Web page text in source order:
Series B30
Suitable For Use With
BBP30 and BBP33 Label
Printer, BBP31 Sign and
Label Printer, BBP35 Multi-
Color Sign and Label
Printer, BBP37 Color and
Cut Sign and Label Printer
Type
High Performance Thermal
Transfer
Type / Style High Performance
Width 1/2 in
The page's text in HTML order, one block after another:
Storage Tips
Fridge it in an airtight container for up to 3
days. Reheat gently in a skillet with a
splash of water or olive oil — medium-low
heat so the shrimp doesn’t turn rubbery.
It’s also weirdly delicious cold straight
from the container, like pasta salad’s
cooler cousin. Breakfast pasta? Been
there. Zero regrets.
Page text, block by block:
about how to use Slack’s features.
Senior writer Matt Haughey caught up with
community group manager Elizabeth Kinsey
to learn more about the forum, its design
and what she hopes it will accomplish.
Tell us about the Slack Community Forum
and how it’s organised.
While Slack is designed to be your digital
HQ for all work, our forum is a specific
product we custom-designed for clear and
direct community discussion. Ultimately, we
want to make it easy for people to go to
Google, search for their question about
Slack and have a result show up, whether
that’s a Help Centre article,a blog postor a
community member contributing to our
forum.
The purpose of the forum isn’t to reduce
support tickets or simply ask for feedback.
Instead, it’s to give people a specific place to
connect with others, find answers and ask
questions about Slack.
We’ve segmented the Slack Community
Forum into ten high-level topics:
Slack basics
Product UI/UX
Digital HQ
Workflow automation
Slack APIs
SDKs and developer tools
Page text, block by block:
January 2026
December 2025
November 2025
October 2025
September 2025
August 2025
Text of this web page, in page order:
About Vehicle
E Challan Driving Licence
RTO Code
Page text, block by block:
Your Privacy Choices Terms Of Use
══════════
▸ **What is expected**
Search the data for the string "Color" and copy out every line where it is found.

▸ **Response to this task**
Color Sign and Label
Printer, BBP37 Color and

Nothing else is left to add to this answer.